The Concept 2 Rower – Better Look at Its Unique Features

The Concept 2 Rower – Better Look at Its Unique Features

Article by Laura Diamond

During the early 1980s, the Concept 2 rowers made their introduction to the world. The snowfall in Vermont, where Concept 2 rowing machines are mass-produced, pushed this company to set out in producing them in response to the harsh elements. The main goal is to make it possible to exercise, or train, indoors if the rivers were all frozen and iced over. Another important concern was the desire to create the very best using the highest standards for design and materials. I have the unique position to write about this since I have owned a Concept 2 for about 10 years.

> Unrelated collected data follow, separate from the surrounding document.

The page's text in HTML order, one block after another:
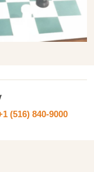
(516) 840-9000
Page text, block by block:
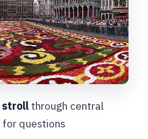
the Alleyways
Tiny Statue With Big
Relative Most People
strollthrough central
for questions
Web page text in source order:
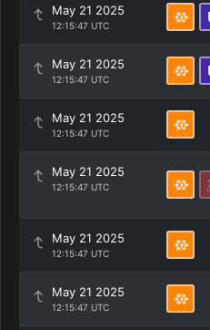
May 21 2025
12:15:47 UTC
May 21 2025
12:15:47 UTC
May 21 2025
12:15:47 UTC
May 21 2025
12:15:47 UTC
May 21 2025
12:15:47 UTC
May 21 2025
12:15:47 UTC
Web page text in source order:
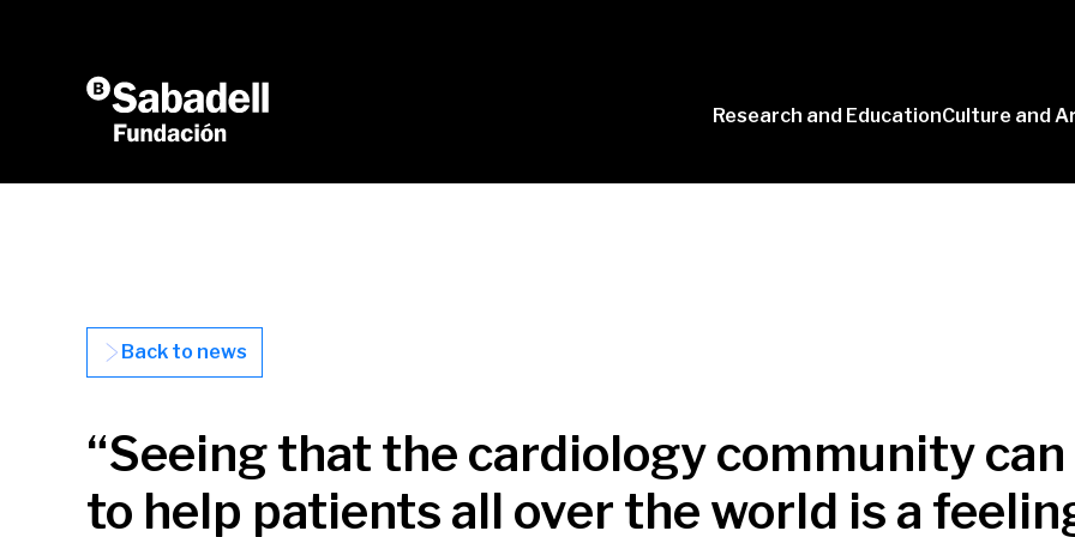
Research and EducationCulture and
Back to news
“Seeing that the cardiology community
to help patients all over the world is a
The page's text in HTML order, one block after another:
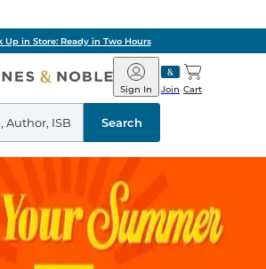
Up in Store: Ready in Two Hours
Barnes
&
Noble
Join
Sign In Cart
Search
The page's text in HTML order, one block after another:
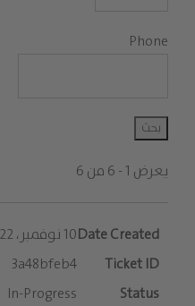
Phone
يعرض 1 - 6 من 6
10 نوفمبر، 2022
3a48bfeb4
In-Progress
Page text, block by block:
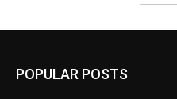
POPULAR POSTS
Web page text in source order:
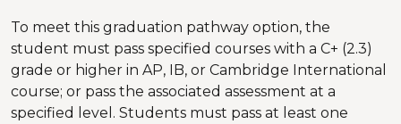
To meet this graduation pathway option, the
student must pass specified courses with a C+ (2.3)
grade or higher in AP, IB, or Cambridge International
course; or pass the associated assessment at a
specified level. Students must pass at least one
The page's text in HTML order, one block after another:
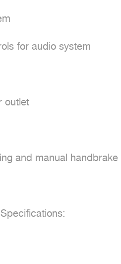
for audio system
outlet
and manual handbrake
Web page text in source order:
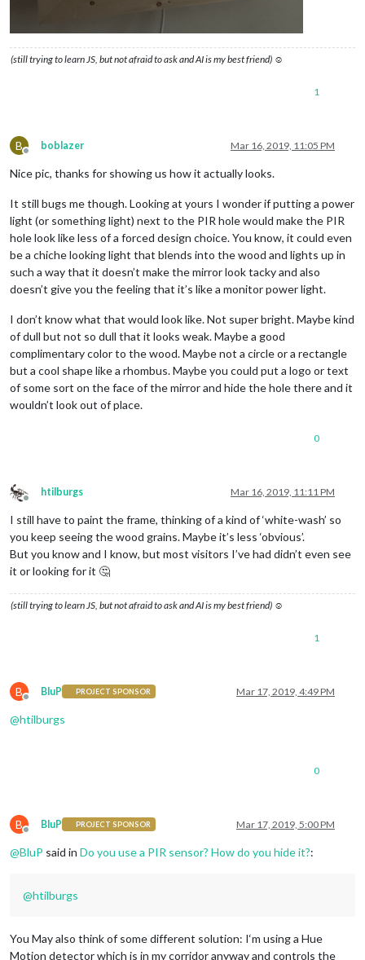
(still trying to learn JS, but not afraid to ask and AI is my best friend) ☺
1
B
Offline
boblazer Mar 16, 2019, 11:05 PM
Nice pic, thanks for showing us how it actually looks.
It still bugs me though. Looking at yours I wonder if putting a power
light (or something light) next to the PIR hole would make the PIR
hole look like less of a forced design choice. You know, it could even
be a chiche looking light that blends into the wood and lights up in
such a way that it doesn’t make the mirror look tacky and also
doesn’t give you the feeling that it’s like a monitor power light.
I don’t know what that would look like. Not super bright. Maybe kind
of dull but not so dull that it looks weak. Maybe a good
complimentary color to the wood. Maybe not a circle or a rectangle
but a cool shape like a rhombus. Maybe you could put a logo or text
of some sort on the face of the mirror and hide the hole there and it
wouldn’t look out of place.
0
Offline
htilburgs Mar 16, 2019, 11:11 PM
I still have to paint the frame, thinking of a kind of ‘white-wash’ so
you keep seeing the wood grains. Maybe it’s less ‘obvious’.
But you know and I know, but most visitors I’ve had didn’t even see
it or looking for it 🤔
(still trying to learn JS, but not afraid to ask and AI is my best friend) ☺
1
B
Offline
BluP PROJECT SPONSOR Mar 17, 2019, 4:49 PM
@htilburgs
0
B
Offline
BluP PROJECT SPONSOR Mar 17, 2019, 5:00 PM
@BluP said in Do you use a PIR sensor? How do you hide it?:
@htilburgs
You May also think of some different solution: I‘m using a Hue
Motion detector which is in my corridor anyway and controls the

So I’ll talk more about some particulars in this review of Concept 2 rowing workout machines.

The choices are pretty straightforward, you can get the Model D or the Model E. If you wish to spend less, then the Model D is the model you want to get. Each rower generally comes with a performance monitor of which there are two types, the PM3 and PM4. The Model D is shipped with a PM3, however you can change that to a PM4 at additional cost. The other option, which is costlier, is the E rowing machine with the PM4 monitoring device. You can expect to spend up to 0 more with the Model E rowing machine, and the Model D has two different prices for the upgrades.

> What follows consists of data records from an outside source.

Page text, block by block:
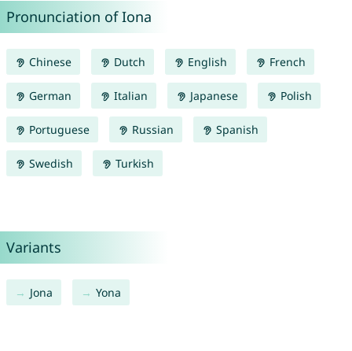
Pronunciation of Iona
Chinese Dutch English French
German Italian Japanese Polish
Portuguese Russian Spanish
Swedish Turkish
Variants
Jona Yona
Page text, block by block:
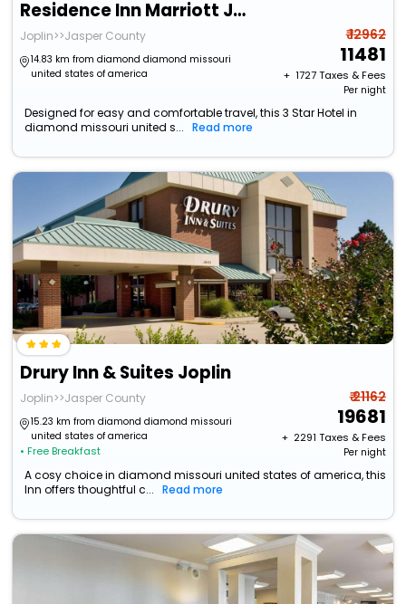
Residence Inn Marriott Joplin
Joplin>>Jasper County
14.83 km from diamond diamond missouri
united states of america
₹ 12962
11481
+ ₹ 1727Taxes & Fees
Per night
Designed for easy and comfortable travel, this 3 Star Hotel in
diamond missouri united s...
Read more
Drury Inn & Suites Joplin
Joplin>>Jasper County
15.23 km from diamond diamond missouri
united states of america
• Free Breakfast
₹ 21162
19681
+ ₹ 2291 Taxes & Fees
Per night
A cosy choice in diamond missouri united states of america, this
Inn offers thoughtful c...
Read more
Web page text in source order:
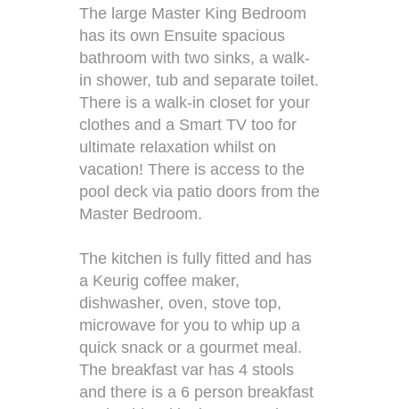
The large Master King Bedroom
has its own Ensuite spacious
bathroom with two sinks, a walk-
in shower, tub and separate toilet.
There is a walk-in closet for your
clothes and a Smart TV too for
ultimate relaxation whilst on
vacation! There is access to the
pool deck via patio doors from the
Master Bedroom.
The kitchen is fully fitted and has
a Keurig coffee maker,
dishwasher, oven, stove top,
microwave for you to whip up a
quick snack or a gourmet meal.
The breakfast var has 4 stools
and there is a 6 person breakfast

You will be able to check how well you are doing with the performance monitors as well as monitoring your pulse rate. Your pulse rate is monitored by a device that you strap across your chest. You may think heart rate monitor will be noticeable and make you incomfortable, but that isn’t true. I can tell you from my own experience that you won’t notice it’s there while you are rowing. There are no wires either because the info is transmitted to the monitoring device.

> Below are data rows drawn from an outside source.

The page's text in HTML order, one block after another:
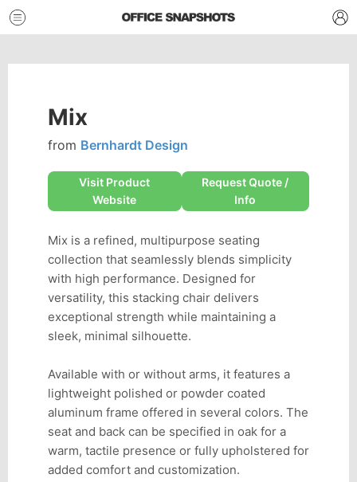
Mix
from Bernhardt Design
Visit Product
Website
Request Quote /
Info
Mix is a refined, multipurpose seating
collection that seamlessly blends simplicity
with high performance. Designed for
versatility, this stacking chair delivers
exceptional strength while maintaining a
sleek, minimal silhouette.
Available with or without arms, it features a
lightweight polished or powder coated
aluminum frame offered in several colors. The
seat and back can be specified in oak for a
warm, tactile presence or fully upholstered for
added comfort and customization.
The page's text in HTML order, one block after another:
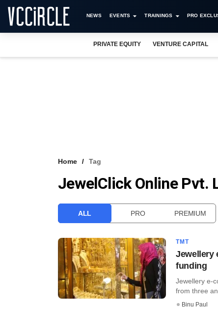
NEWS EVENTS TRAININGS PRO
PRIVATE EQUITY VENTURE CAPITAL
Home Tag
JewelClick Online Pvt.
ALL PRO PREMIUM
TMT
Jewellery
funding
Jewellery e-
from three
Binu Paul

The Concept 2 design uses a flywheel assembly that you will use to create the resistance and make you feel that you are rowing on water. The flywheel is enclosed in a suitably designed housing for safety intents. You can adjust the amount of resistance with a small lever found on the flywheel housing. There are also no concerns with noise because the overall rower is virtually silent during rowing. Since the flywheel is very much like a fan, obviously you will pick up a gentle swirling sound. But it is much softer than any fan because you will not be producing the same amount of RPM’s as an electrical fan. Unless someone in the other room is an extremely light sleeper, you won’t have to worry about stirring up other people.

You can pick out the type of performance metrics that suit you the best from a user-friendly menu on either the PM3 or PM4. Among the available performance metrics include total rowing time, total distance rowed, 500 meter split times and strokes per minute. Your personal needs will help you in determining what you want to keep track of and what is not so essential. This mainly depends on whether you are rowing for general fitness, or if you participate in rowing contests and what level you enter in.